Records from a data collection
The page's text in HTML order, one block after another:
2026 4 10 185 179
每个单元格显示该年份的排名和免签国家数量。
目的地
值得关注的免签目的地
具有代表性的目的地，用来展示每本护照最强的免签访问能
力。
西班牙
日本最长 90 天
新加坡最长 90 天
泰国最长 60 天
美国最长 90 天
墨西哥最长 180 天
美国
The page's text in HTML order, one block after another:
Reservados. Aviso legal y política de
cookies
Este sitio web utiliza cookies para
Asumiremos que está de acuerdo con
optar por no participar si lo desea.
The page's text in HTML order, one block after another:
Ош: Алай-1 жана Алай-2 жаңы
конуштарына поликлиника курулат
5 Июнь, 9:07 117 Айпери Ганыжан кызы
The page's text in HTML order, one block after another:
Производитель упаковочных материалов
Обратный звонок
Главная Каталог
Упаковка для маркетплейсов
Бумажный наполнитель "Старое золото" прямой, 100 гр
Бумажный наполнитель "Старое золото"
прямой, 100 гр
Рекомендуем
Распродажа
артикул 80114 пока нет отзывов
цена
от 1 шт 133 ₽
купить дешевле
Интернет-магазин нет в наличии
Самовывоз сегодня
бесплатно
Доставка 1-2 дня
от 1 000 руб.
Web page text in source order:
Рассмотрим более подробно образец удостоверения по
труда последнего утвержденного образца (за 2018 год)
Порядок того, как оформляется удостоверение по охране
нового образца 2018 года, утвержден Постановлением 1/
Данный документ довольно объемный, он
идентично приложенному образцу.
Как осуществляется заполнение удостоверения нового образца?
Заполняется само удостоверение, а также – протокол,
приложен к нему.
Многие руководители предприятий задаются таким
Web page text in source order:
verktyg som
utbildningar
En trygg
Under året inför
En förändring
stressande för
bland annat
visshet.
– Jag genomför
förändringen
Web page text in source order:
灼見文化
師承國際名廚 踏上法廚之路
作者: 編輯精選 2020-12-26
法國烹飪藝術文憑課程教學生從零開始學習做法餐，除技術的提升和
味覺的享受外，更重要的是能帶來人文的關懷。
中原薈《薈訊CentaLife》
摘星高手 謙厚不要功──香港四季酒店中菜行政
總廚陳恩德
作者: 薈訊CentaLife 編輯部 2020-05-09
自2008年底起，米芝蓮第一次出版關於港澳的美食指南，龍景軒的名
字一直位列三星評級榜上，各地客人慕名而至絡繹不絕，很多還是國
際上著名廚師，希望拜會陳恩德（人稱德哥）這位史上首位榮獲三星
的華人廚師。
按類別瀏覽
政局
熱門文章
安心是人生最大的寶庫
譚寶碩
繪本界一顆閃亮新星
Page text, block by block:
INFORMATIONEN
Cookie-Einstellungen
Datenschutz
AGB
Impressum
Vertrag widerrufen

◆ WORK ORDER
Go through the data above and return each line containing the string "удостоверение".

◆ ANSWER TO THIS TASK
Порядок того, как оформляется удостоверение по охране
Заполняется само удостоверение, а также – протокол,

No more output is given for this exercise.